● **Activity**: Return the material below exactly, but only from the line with "maximum threshold. Aim" through the line with "1 2 3 … 11 Next", and without its pictures.

● **Entries supplied**:

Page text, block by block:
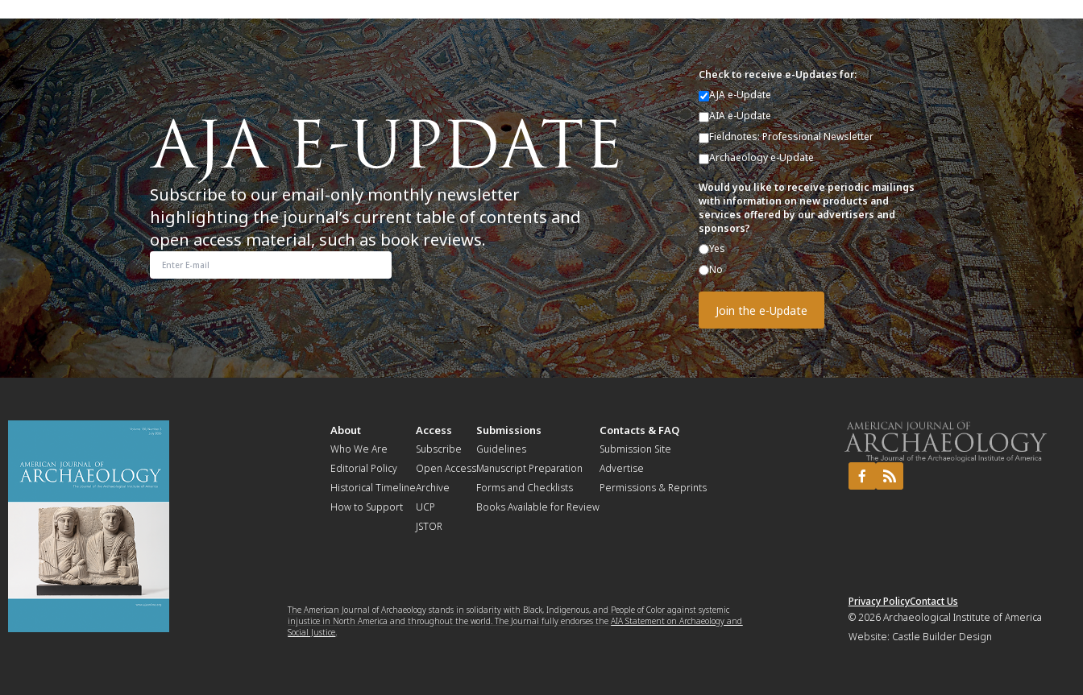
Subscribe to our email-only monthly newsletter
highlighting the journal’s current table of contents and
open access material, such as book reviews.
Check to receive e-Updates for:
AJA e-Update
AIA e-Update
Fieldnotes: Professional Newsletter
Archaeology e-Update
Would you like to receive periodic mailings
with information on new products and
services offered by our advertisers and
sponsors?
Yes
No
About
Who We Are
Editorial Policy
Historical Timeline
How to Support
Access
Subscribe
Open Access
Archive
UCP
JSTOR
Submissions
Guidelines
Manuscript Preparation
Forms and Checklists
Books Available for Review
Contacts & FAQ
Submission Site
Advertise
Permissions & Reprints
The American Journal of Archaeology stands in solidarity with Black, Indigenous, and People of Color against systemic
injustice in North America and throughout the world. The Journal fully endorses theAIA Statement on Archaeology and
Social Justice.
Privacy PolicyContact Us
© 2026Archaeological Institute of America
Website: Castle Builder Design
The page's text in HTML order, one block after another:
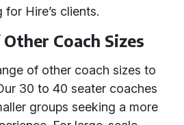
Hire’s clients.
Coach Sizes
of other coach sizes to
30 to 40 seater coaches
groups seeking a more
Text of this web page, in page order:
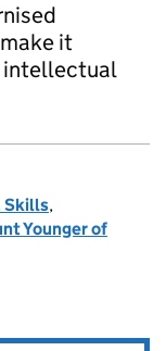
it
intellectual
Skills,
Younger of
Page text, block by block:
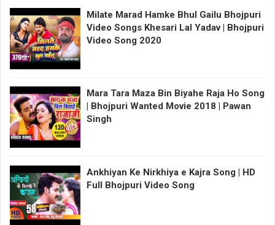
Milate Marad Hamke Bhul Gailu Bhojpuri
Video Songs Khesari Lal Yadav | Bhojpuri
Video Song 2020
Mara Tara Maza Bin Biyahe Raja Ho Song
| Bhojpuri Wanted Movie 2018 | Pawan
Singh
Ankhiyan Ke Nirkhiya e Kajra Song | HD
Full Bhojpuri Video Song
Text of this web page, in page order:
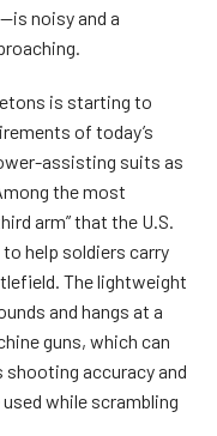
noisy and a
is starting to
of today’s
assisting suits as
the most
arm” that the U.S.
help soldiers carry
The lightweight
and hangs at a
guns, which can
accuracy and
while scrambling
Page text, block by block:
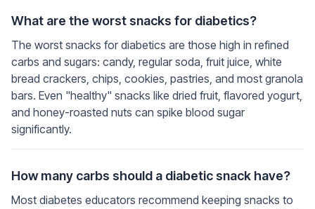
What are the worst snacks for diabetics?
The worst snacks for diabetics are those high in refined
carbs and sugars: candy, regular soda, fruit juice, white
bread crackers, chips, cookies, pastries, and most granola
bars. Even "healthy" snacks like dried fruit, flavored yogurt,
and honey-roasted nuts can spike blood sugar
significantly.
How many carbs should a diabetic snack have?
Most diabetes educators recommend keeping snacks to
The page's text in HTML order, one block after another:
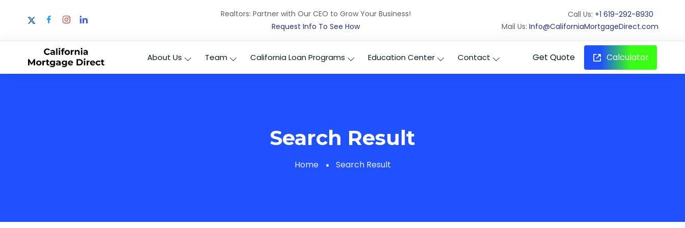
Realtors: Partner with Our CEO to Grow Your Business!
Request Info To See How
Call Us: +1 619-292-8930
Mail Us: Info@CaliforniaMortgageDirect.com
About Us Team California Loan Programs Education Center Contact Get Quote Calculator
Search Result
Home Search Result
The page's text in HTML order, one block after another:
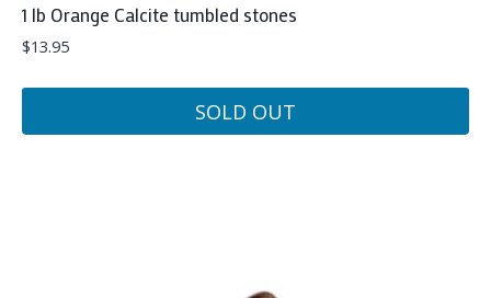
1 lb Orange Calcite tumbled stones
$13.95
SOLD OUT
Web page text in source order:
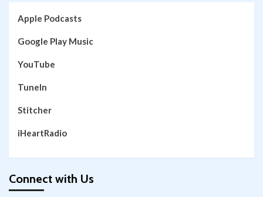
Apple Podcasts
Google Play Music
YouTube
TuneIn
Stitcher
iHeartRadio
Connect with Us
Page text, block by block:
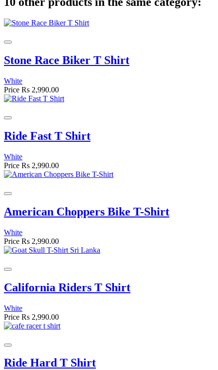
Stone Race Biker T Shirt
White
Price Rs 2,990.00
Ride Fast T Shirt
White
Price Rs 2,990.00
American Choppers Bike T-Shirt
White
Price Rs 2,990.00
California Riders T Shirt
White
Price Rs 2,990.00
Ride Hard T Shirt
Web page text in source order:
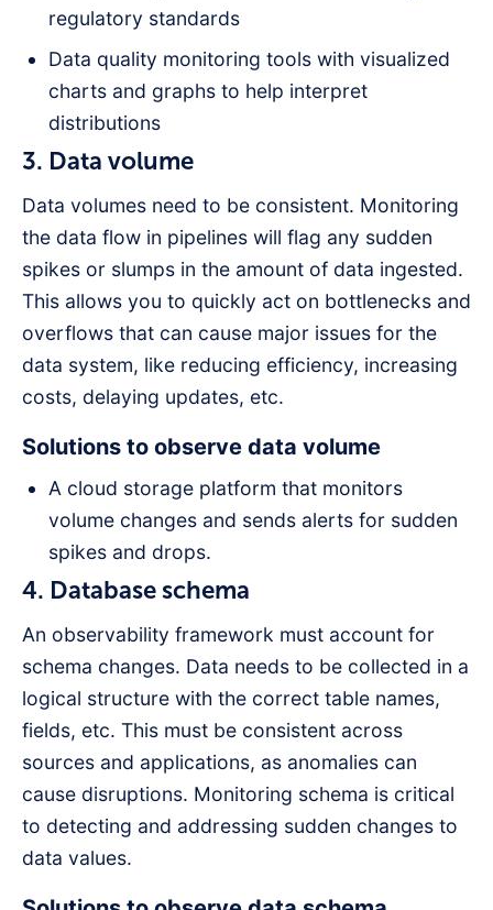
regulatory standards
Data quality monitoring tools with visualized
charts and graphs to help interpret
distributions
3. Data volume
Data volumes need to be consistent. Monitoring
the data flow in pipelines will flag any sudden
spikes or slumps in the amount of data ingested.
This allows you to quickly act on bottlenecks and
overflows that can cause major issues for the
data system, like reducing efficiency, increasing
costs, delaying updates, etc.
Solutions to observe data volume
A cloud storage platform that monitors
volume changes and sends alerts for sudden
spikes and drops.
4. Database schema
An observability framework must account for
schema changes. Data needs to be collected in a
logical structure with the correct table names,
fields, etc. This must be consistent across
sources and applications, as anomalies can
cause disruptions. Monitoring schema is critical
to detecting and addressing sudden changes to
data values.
---
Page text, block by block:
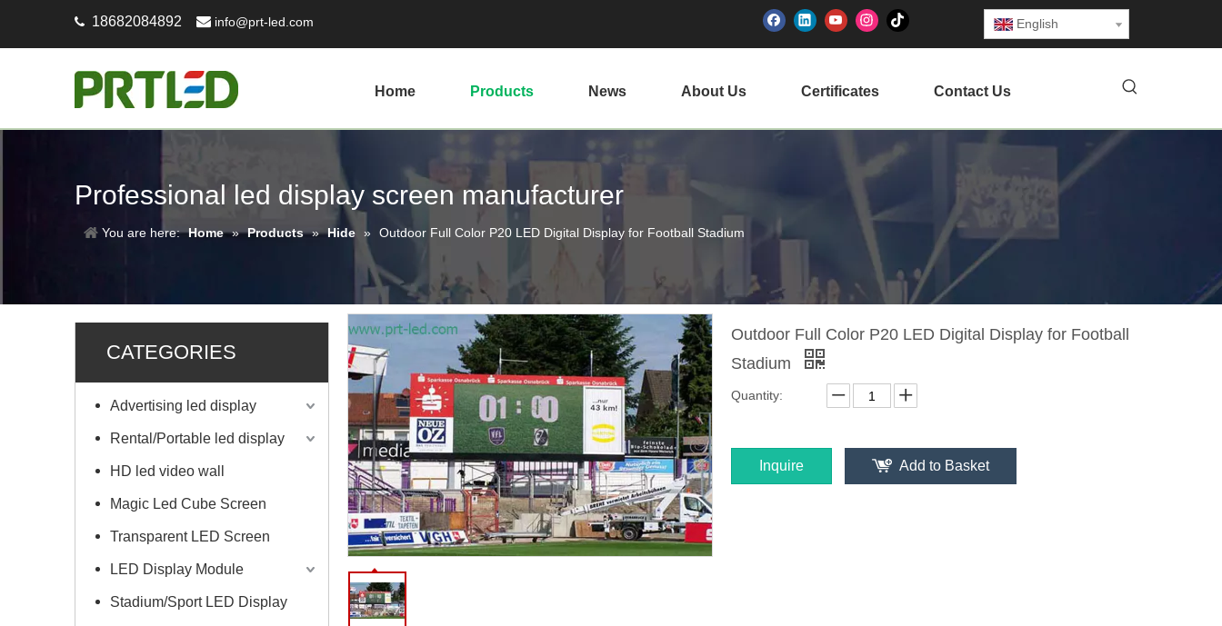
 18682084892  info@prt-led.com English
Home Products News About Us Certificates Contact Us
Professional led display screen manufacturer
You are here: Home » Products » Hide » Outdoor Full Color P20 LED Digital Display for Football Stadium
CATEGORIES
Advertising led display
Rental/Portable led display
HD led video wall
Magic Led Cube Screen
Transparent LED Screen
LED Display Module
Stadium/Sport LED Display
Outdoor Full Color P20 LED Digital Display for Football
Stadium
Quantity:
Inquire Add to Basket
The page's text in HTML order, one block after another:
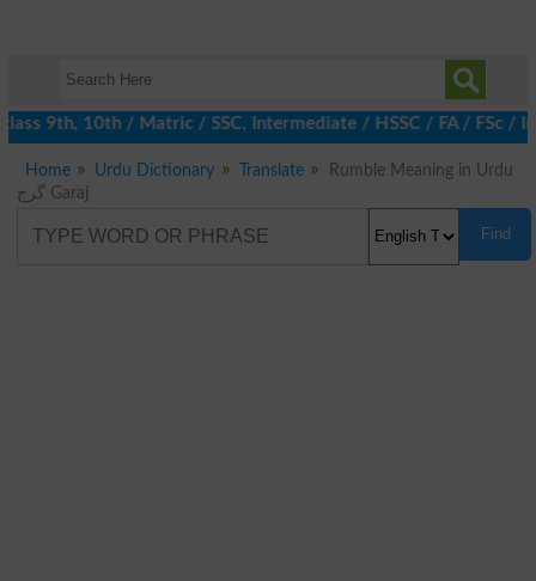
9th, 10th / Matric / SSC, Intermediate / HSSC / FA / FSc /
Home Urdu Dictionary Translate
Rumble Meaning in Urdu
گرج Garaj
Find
...
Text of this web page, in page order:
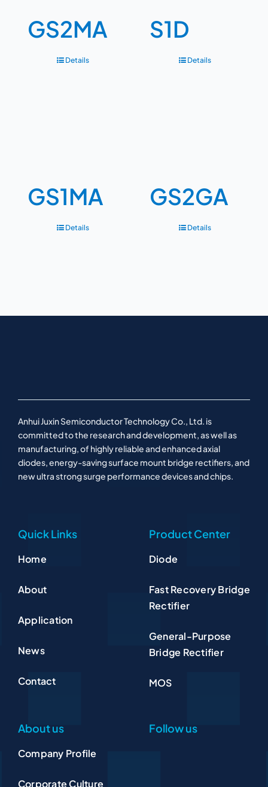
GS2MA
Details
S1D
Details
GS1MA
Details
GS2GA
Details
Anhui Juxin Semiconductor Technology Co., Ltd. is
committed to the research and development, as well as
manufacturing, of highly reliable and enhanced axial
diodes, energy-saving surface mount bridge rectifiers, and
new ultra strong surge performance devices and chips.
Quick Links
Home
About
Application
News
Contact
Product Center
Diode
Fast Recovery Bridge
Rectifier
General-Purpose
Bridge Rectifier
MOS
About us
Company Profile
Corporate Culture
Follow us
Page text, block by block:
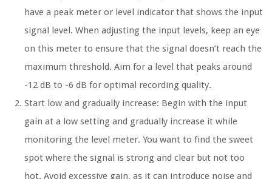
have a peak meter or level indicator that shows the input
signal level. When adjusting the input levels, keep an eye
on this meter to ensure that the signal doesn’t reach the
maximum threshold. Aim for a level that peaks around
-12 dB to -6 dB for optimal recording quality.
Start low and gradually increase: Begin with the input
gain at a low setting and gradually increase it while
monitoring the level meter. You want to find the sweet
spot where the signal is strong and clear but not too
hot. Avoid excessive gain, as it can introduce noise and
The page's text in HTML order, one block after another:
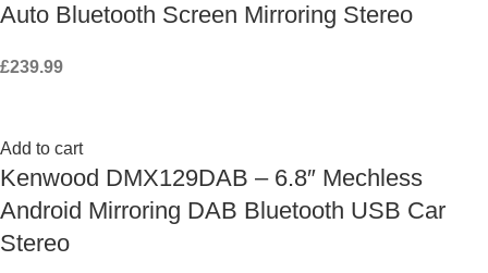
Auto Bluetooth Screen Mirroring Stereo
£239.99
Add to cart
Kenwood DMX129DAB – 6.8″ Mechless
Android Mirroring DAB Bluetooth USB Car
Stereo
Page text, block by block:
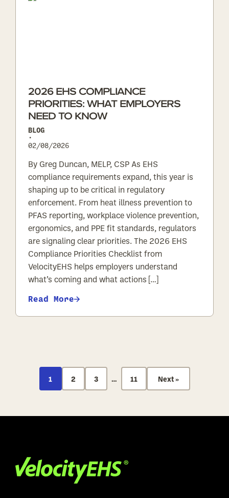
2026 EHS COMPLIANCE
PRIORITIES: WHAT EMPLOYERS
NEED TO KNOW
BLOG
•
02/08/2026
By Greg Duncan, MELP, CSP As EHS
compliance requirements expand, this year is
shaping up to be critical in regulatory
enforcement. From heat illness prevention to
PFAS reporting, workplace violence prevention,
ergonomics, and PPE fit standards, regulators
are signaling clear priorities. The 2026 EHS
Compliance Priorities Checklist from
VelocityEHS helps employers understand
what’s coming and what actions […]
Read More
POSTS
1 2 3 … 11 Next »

● **Finished exercise**:
maximum threshold. Aim for a level that peaks around
-12 dB to -6 dB for optimal recording quality.
Start low and gradually increase: Begin with the input
gain at a low setting and gradually increase it while
monitoring the level meter. You want to find the sweet
spot where the signal is strong and clear but not too
hot. Avoid excessive gain, as it can introduce noise and
The page's text in HTML order, one block after another:
Auto Bluetooth Screen Mirroring Stereo
£239.99
Add to cart
Kenwood DMX129DAB – 6.8″ Mechless
Android Mirroring DAB Bluetooth USB Car
Stereo
Page text, block by block:
2026 EHS COMPLIANCE
PRIORITIES: WHAT EMPLOYERS
NEED TO KNOW
BLOG
•
02/08/2026
By Greg Duncan, MELP, CSP As EHS
compliance requirements expand, this year is
shaping up to be critical in regulatory
enforcement. From heat illness prevention to
PFAS reporting, workplace violence prevention,
ergonomics, and PPE fit standards, regulators
are signaling clear priorities. The 2026 EHS
Compliance Priorities Checklist from
VelocityEHS helps employers understand
what’s coming and what actions […]
Read More
POSTS
1 2 3 … 11 Next »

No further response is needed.